● **Records supplied**
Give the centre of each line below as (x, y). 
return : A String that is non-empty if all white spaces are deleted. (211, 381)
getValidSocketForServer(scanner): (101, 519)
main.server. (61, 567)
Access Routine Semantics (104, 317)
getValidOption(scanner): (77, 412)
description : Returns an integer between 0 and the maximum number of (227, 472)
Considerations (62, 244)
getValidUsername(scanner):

● **Exercise requirements**
Each line of the data in which the string "scanner" appears needs to be copied.

● **Written response**
getValidSocketForServer(scanner): (101, 519)
getValidOption(scanner): (77, 412)
getValidUsername(scanner):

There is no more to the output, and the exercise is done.